Sometime later, cleaned, changed, and holding a tall glass of iced fruit juice, Magdelene entered the sitting room and rolled her eyes dramatically when the opened shutters exposed a fine patina of dust.
"I've got to get another housekeeper," she muttered, dragging a finger along the edge of a shelf and frowning at the resulting cap of grey fuzz. The problem was, every time she got used to a housekeeper, they died. Antuca had been with her the longest, and the fifty years they'd shared would make it even harder to replace her.
"On the other hand," Magdelene told herself philosophically, "someone has to do the cooking." Taking a long swallow of the juice, she crossed to the other side of the room. "Well, H'sak, did you..."
The section of wall was empty. Even the black cloth she'd thrown over the mirror before she'd left had been taken.
"Oh, lizard piss," said the most powerful wizard in the world.
* * * *
The Five Cities
were five essentially independent municipal areas set around a huge shallow lake. Reasoning they had more in common with each other than with the countries at their backs, they'd formed a loose alliance that had held for centuries. The Great Lake was the area's largest resource, and the agreement allowed them to exploit it equally. Overly ambitious city governors were traditionally replaced with more pragmatic individuals practically before the body had cooled.
Two weeks to the day after the thief had stolen the mirror, and twenty minutes after she'd dropped the cat back at Veelma's, Magdelene appeared in Talzabad-har, the Third City, clutching a black velvet pillow in both hands.
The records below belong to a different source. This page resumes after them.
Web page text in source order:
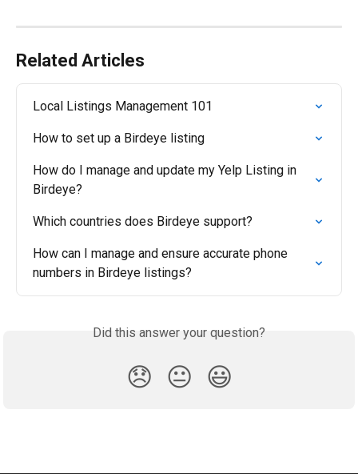
Related Articles
Local Listings Management 101
How to set up a Birdeye listing
How do I manage and update my Yelp Listing in
Birdeye?
Which countries does Birdeye support?
How can I manage and ensure accurate phone
numbers in Birdeye listings?
Did this answer your question?
😞 😐 😃
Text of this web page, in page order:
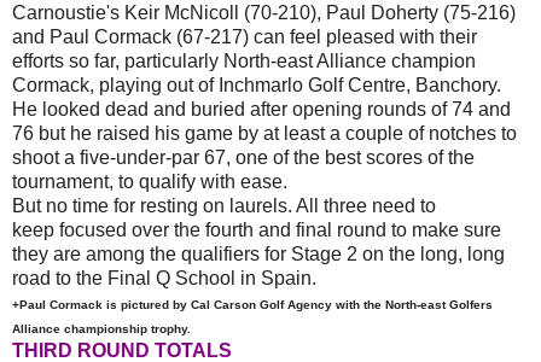
Carnoustie's Keir McNicoll (70-210), Paul Doherty (75-216)
and Paul Cormack (67-217) can feel pleased with their
efforts so far, particularly North-east Alliance champion
Cormack, playing out of Inchmarlo Golf Centre, Banchory.
He looked dead and buried after opening rounds of 74 and
76 but he raised his game by at least a couple of notches to
shoot a five-under-par 67, one of the best scores of the
tournament, to qualify with ease.
But no time for resting on laurels. All three need to
keep focused over the fourth and final round to make sure
they are among the qualifiers for Stage 2 on the long, long
road to the Final Q School in Spain.
+Paul Cormack is pictured by Cal Carson Golf Agency with the North-east Golfers
Alliance championship trophy.
THIRD ROUND TOTALS
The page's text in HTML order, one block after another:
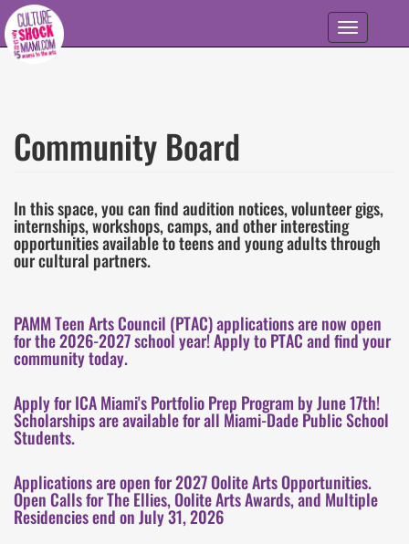
Skip to main content
Toggle
navigation
Community Board
In this space, you can find audition notices, volunteer gigs,
internships, workshops, camps, and other interesting
opportunities available to teens and young adults through
our cultural partners.
PAMM Teen Arts Council (PTAC) applications are now open
for the 2026-2027 school year! Apply to PTAC and find your
community today.
Apply for ICA Miami's Portfolio Prep Program by June 17th!
Scholarships are available for all Miami-Dade Public School
Students.
Applications are open for 2027 Oolite Arts Opportunities.
Open Calls for The Ellies, Oolite Arts Awards, and Multiple
Residencies end on July 31, 2026
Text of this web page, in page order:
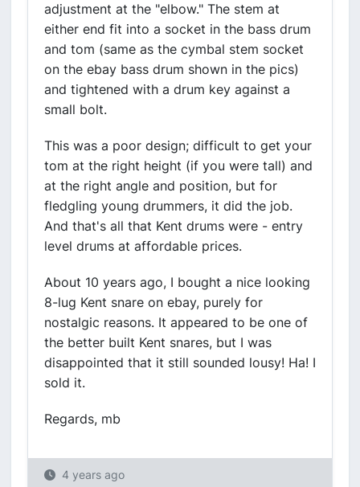
adjustment at the "elbow." The stem at
either end fit into a socket in the bass drum
and tom (same as the cymbal stem socket
on the ebay bass drum shown in the pics)
and tightened with a drum key against a
small bolt.
This was a poor design; difficult to get your
tom at the right height (if you were tall) and
at the right angle and position, but for
fledgling young drummers, it did the job.
And that's all that Kent drums were - entry
level drums at affordable prices.
About 10 years ago, I bought a nice looking
8-lug Kent snare on ebay, purely for
nostalgic reasons. It appeared to be one of
the better built Kent snares, but I was
disappointed that it still sounded lousy! Ha! I
sold it.
Regards, mb
4 years ago
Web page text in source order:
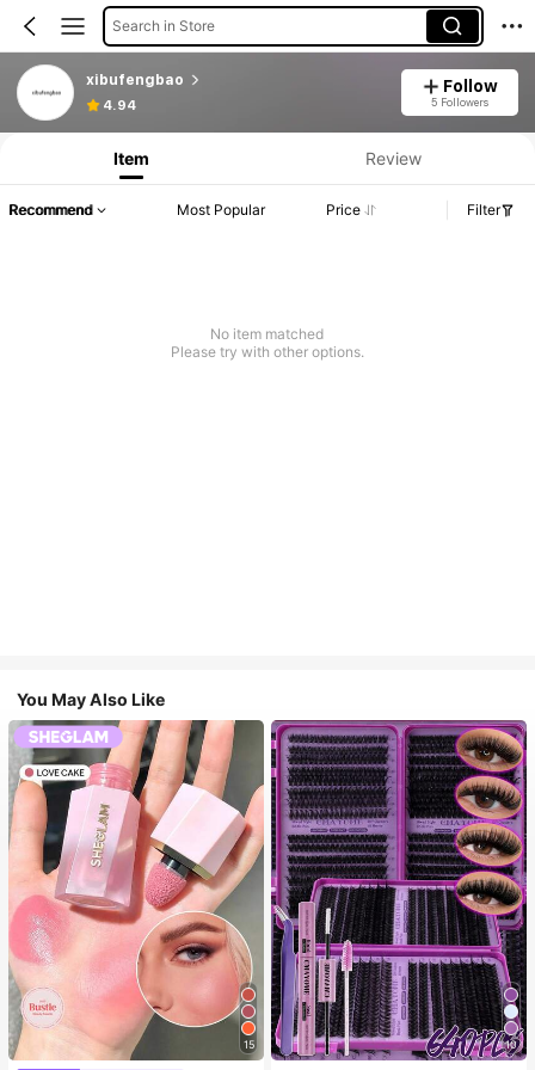
Search in Store
xibufengbao
4.94
Follow
5 Followers
Item Review
Recommend Most Popular Price Filter
No item matched
Please try with other options.
You May Also Like
15 10
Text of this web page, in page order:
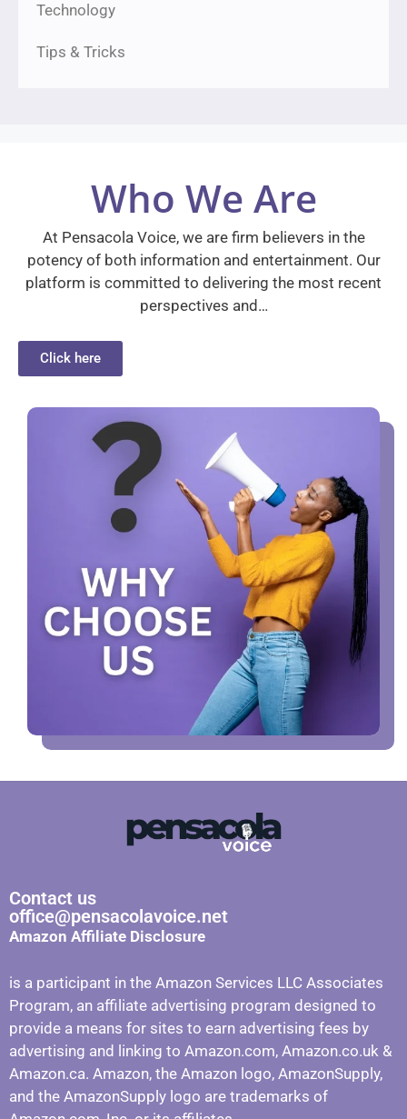
Technology
Tips & Tricks
Who We Are
At Pensacola Voice, we are firm believers in the
potency of both information and entertainment. Our
platform is committed to delivering the most recent
perspectives and…
Click here
Contact us
office@pensacolavoice.net
Amazon Affiliate Disclosure
is a participant in the Amazon Services LLC Associates
Program, an affiliate advertising program designed to
provide a means for sites to earn advertising fees by
advertising and linking to Amazon.com, Amazon.co.uk &
Amazon.ca. Amazon, the Amazon logo, AmazonSupply,
and the AmazonSupply logo are trademarks of
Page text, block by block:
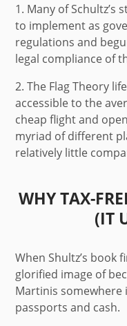
1. Many of Schultz’s
to implement as
regulations and
legal compliance of
2.The Flag Theory
accessible to the
cheap flight and
myriad of different
relatively little
WHY TAX-
(IT
When Shultz’s book
glorified image of
Martinis somewhere
passports and cash.
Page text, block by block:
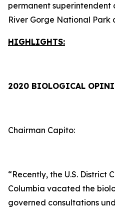
permanent superintendent
River Gorge National Park
HIGHLIGHTS:
2020 BIOLOGICAL
Chairman Capito:
“Recently, the U.S. District
Columbia vacated the
governed consultations
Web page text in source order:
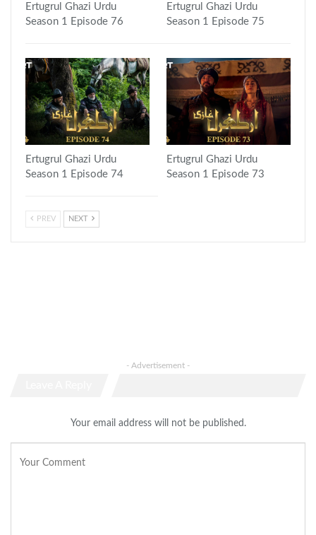
Ertugrul Ghazi Urdu
Season 1 Episode 76
Ertugrul Ghazi Urdu
Season 1 Episode 75
Ertugrul Ghazi Urdu
Season 1 Episode 74
Ertugrul Ghazi Urdu
Season 1 Episode 73
PREV NEXT
- Advertisement -
Your email address will not be published.

Gratefully discovering that the contents of her stomach had travelled with her, she released the breath she'd been holding and took a quick look around.
The picture embroidered on the pillow over the barely legible words "A Souvenir of Scenic Talzabad-har" had been more or less accurate. The small stone shrine, five pillars holding apart a floor and a roof, had been rendered admirably true to life. Unable to anchor the transit spell in a place she'd never seen, Magdelene had taken a huge chance using the pillow for a reference. Fortunately, it appeared to have paid off.
Unfortunately, the shrine was not standing in isolation on a gentle green hill as portrayed but in the centre of a crowded market square, and the clap of displaced air that had heralded Magdelene's appearance had attracted the attention of almost everyone present. Fidgeting under the weight of an expectant silence, Magdelene looked out at half a hundred curious eyes.
Then a voice declaimed, "She has returned!" and everyone fell to their knees, hands over their faces, foreheads pressed against the ground.
Obviously, it was a case of mistaken identity. Magdelene, who had no time to be worshipped – although she had nothing actually against it – ran for an alley on the north side of the square.
Someone peeked.
"She goes!"
Experience having taught her how quickly a crowd can become a mob, Magdelene ran faster. Ducking into the mouth of the alley, she tossed the pillow back over her shoulder.